• _Directions_
Among the entries below, find the line with "Юго-восток [45, 219]", then quote it and each following line up to and including the line with "Vous pouvez utiliser", and nothing else.

• _Given information_
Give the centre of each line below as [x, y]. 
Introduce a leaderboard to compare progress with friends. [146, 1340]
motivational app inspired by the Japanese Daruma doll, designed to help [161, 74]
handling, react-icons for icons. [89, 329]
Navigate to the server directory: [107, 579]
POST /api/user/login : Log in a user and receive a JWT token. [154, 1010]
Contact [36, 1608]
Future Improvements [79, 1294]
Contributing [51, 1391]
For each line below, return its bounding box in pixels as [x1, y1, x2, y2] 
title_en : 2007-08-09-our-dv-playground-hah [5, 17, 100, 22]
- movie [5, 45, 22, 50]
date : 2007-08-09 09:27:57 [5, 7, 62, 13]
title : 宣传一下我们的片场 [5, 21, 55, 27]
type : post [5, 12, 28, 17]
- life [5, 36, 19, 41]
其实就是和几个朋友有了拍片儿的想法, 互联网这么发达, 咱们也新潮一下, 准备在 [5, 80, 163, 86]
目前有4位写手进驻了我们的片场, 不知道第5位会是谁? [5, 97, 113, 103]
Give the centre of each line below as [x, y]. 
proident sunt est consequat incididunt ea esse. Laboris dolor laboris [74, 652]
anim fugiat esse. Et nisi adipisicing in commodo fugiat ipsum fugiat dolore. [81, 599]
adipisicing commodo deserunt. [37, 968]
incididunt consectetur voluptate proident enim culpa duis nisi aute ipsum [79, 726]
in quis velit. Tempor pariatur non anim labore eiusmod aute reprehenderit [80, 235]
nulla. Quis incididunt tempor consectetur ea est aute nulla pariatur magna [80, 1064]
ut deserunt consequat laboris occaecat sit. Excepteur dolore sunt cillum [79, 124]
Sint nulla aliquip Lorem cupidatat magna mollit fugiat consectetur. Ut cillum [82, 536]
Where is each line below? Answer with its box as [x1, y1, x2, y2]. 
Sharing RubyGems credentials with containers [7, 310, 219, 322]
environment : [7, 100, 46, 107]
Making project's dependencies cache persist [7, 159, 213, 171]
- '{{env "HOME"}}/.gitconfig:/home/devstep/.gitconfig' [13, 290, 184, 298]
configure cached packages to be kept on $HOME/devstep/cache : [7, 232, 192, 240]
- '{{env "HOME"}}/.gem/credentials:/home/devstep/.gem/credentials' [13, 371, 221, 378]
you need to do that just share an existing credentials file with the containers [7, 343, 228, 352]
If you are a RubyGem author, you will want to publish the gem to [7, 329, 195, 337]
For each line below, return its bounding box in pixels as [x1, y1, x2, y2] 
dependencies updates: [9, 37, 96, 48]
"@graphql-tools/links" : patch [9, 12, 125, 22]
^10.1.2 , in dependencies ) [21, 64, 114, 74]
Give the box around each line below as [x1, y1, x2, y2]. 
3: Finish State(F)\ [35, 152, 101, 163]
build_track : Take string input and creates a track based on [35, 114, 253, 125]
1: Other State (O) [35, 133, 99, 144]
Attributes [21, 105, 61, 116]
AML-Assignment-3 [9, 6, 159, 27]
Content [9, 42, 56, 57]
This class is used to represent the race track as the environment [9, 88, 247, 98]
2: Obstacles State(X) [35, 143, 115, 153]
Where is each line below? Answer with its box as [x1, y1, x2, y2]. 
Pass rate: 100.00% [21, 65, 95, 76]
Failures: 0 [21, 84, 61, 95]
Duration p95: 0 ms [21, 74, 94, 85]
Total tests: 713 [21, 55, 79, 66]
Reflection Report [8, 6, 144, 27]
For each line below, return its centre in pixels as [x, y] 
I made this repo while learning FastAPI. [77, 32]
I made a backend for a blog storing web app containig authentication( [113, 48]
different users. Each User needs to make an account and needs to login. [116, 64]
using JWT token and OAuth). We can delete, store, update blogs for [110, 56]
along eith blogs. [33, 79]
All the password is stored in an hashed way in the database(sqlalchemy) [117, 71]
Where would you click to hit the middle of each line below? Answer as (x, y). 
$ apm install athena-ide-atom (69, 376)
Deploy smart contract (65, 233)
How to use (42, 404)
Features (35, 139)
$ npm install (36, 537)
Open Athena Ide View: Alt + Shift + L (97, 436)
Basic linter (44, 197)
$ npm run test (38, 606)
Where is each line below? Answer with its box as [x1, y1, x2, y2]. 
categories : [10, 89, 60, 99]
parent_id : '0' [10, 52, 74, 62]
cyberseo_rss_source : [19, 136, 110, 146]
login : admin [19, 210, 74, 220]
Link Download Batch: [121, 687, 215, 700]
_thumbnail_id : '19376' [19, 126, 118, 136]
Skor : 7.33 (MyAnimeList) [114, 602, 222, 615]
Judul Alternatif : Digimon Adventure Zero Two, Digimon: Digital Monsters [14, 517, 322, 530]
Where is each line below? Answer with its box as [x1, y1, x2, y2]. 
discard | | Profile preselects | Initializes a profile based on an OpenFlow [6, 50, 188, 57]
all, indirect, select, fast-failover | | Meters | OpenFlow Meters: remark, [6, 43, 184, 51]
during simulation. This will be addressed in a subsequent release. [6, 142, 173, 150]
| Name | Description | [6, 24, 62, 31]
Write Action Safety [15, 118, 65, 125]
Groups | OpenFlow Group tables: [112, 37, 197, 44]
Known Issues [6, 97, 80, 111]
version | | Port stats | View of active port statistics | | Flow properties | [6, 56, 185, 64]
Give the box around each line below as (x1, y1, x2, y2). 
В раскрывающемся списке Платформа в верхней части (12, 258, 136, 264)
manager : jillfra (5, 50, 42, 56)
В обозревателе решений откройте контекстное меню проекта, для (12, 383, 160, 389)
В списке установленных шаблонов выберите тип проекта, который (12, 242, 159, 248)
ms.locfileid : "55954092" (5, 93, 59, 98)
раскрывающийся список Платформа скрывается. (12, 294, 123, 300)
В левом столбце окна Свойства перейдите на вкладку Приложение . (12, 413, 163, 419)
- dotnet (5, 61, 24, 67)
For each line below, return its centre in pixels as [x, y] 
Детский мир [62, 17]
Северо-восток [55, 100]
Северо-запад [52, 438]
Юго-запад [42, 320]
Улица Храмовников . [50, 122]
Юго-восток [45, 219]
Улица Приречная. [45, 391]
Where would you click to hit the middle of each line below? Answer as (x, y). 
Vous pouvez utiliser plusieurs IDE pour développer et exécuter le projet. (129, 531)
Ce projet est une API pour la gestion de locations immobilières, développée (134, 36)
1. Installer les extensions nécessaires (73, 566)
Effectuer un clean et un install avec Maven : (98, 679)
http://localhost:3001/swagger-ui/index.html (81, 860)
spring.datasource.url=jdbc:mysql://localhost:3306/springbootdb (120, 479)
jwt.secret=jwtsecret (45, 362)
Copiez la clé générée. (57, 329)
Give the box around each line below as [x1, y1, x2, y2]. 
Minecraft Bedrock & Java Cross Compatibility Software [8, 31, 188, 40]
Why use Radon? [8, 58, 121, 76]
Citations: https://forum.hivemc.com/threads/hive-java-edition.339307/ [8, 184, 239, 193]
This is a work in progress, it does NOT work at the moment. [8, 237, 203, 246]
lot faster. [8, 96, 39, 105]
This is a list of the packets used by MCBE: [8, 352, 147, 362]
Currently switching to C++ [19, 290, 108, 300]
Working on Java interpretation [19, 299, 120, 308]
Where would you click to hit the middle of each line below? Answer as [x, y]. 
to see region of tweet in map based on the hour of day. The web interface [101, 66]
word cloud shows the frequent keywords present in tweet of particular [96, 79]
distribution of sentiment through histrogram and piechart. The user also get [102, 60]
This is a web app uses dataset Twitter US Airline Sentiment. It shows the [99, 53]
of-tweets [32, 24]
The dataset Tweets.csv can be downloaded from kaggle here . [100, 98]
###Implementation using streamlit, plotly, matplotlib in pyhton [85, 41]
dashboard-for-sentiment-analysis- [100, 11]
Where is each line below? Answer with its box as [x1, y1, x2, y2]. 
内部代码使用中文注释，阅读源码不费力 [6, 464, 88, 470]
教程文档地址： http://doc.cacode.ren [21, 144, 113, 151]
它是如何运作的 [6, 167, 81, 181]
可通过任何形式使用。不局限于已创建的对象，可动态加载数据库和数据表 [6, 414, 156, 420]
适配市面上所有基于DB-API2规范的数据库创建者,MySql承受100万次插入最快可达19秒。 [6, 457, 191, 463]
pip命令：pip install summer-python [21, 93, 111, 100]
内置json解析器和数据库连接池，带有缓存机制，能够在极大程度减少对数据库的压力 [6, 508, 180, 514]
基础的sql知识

• _Result of the task_
Юго-восток [45, 219]
Улица Приречная. [45, 391]
Where would you click to hit the middle of each line below? Answer as (x, y). 
Vous pouvez utiliser plusieurs IDE pour développer et exécuter le projet. (129, 531)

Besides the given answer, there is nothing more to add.